* Aim of the exercise: Starting at the top line and ending at the bottom one, repeat the entries exactly and drop every picture.

* Exercise material:

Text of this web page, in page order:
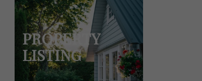
PROPERTY
LISTING
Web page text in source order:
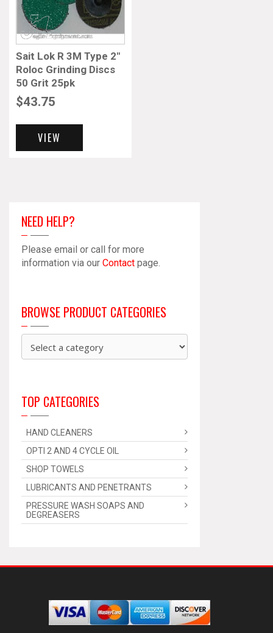
Sait Lok R 3M Type 2″
Roloc Grinding Discs
50 Grit 25pk
$43.75
VIEW
NEED HELP?
Please email or call for more
information via our Contact page.
BROWSE PRODUCT CATEGORIES
TOP CATEGORIES
HAND CLEANERS
OPTI 2 AND 4 CYCLE OIL
SHOP TOWELS
LUBRICANTS AND PENETRANTS
PRESSURE WASH SOAPS AND
DEGREASERS
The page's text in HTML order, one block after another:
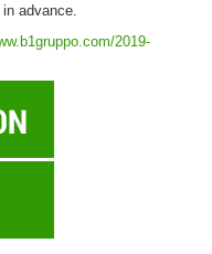
advance.
2019-
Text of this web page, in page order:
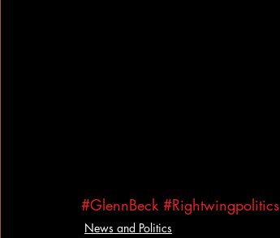
#GlennBeck #Rightwingpolitics
News and Politics
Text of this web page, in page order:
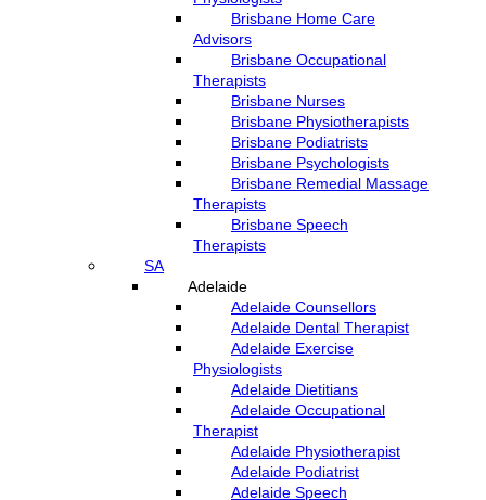
Brisbane Home Care
Advisors
Brisbane Occupational
Therapists
Brisbane Nurses
Brisbane Physiotherapists
Brisbane Podiatrists
Brisbane Psychologists
Brisbane Remedial Massage
Therapists
Brisbane Speech
Therapists
SA
Adelaide
Adelaide Counsellors
Adelaide Dental Therapist
Adelaide Exercise
Physiologists
Adelaide Dietitians
Adelaide Occupational
Therapist
Adelaide Physiotherapist
Adelaide Podiatrist
Adelaide Speech
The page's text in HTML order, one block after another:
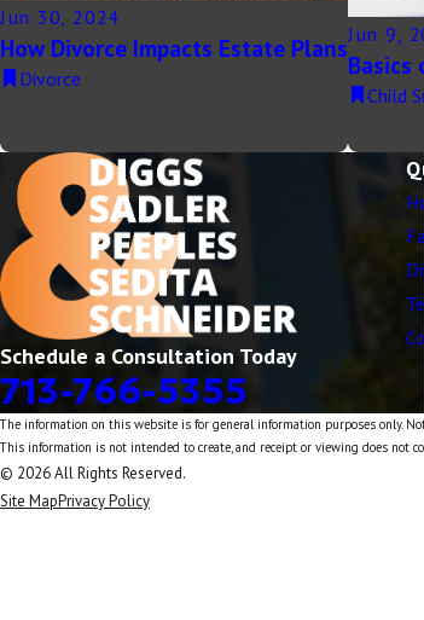
Jun 30, 2024
How Divorce Impacts Estate Plans
Divorce
Jun 9,
Child
Schedule a Consultation Today
713-766-5355
The information on this website is for general information purposes only.
This information is not intended to create, and receipt or viewing does not
© 2026 All Rights Reserved.
Site MapPrivacy Policy
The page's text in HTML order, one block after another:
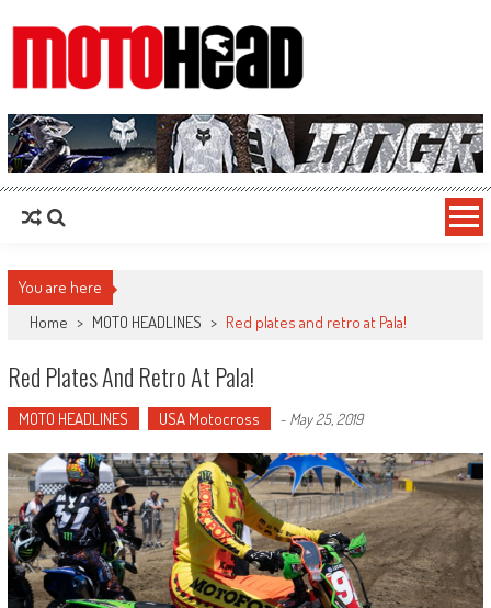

* Solution to this problem:
Text of this web page, in page order:
PROPERTY
LISTING
Web page text in source order:
Sait Lok R 3M Type 2″
Roloc Grinding Discs
50 Grit 25pk
$43.75
VIEW
NEED HELP?
Please email or call for more
information via our Contact page.
BROWSE PRODUCT CATEGORIES
TOP CATEGORIES
HAND CLEANERS
OPTI 2 AND 4 CYCLE OIL
SHOP TOWELS
LUBRICANTS AND PENETRANTS
PRESSURE WASH SOAPS AND
DEGREASERS
The page's text in HTML order, one block after another:
advance.
2019-
Text of this web page, in page order:
#GlennBeck #Rightwingpolitics
News and Politics
Text of this web page, in page order:
Brisbane Home Care
Advisors
Brisbane Occupational
Therapists
Brisbane Nurses
Brisbane Physiotherapists
Brisbane Podiatrists
Brisbane Psychologists
Brisbane Remedial Massage
Therapists
Brisbane Speech
Therapists
SA
Adelaide
Adelaide Counsellors
Adelaide Dental Therapist
Adelaide Exercise
Physiologists
Adelaide Dietitians
Adelaide Occupational
Therapist
Adelaide Physiotherapist
Adelaide Podiatrist
Adelaide Speech
The page's text in HTML order, one block after another:
Jun 30, 2024
How Divorce Impacts Estate Plans
Divorce
Jun 9,
Child
Schedule a Consultation Today
713-766-5355
The information on this website is for general information purposes only.
This information is not intended to create, and receipt or viewing does not
© 2026 All Rights Reserved.
Site MapPrivacy Policy
The page's text in HTML order, one block after another:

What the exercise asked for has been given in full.